Would You Fill Your Tank With Refined Scotch Whiskey Byproducts?
Photo: Celtic Renewables
I don’t have to tell you that gas prices are high across the United States right now. While I haven’t reached the point of considering alternatives, the landscape for sustainable fuels for internal combustion engines is changing. Porsche is investing millions of dollars into technology to capture carbon dioxide from the atmosphere and transform it into fuel. What if distilleries could collaborate with fuel refineries.
Celtic Renewables in Grangemouth, Scotland is a company that aims to produce biobutanol as a gasoline and diesel substitute for vehicles. The resources to refine the biobutanol would be sourced from byproducts from the production of Scotch malt whiskey. In 2017, the company created a fuel able to run in an unmodified engine. By October 2021, Celtic Renewable opened its first refinery with plans to build five more.

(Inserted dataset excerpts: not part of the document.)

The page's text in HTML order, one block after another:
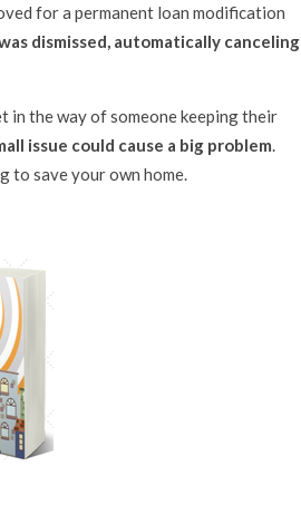
for a permanent loan modification
dismissed, automatically canceling
in the way of someone keeping their
issue could cause a big problem.
to save your own home.

Biobutanol is chemically more similar to gasoline than ethanol and could theoretically wholly replace the traditional fuel. Though, no major automaker has ever certified that an engine in any of its models could safely operate long-term on 100 percent biobutanol. At the moment, biobutanol tends to be mixed with gasoline in a similar manner to ethanol.
There are a few other projects in Scotland similar to Celtic Renewables. Scotch whiskey producer Glenfiddich in Dufftown has modified its fleet of delivery trucks to run on biogas, instead of biobutanol, made from whiskey byproducts. Glenfiddich claims that the biogas cut their fleet’s carbon dioxide emissions by over 95 percent.
The catch with biobutanol is that it would emit just as much carbon dioxide as gasoline. The reduction in greenhouse gases relative to gasoline is primarily the carbon dioxide absorbed by the barley grown to produce the whiskey. While well-intended, biobutanol’s sustainability relies on “closing the loop” and absorbing CO2 to offset emissions. Though, the distilleries might start price gouging us at the pump as well.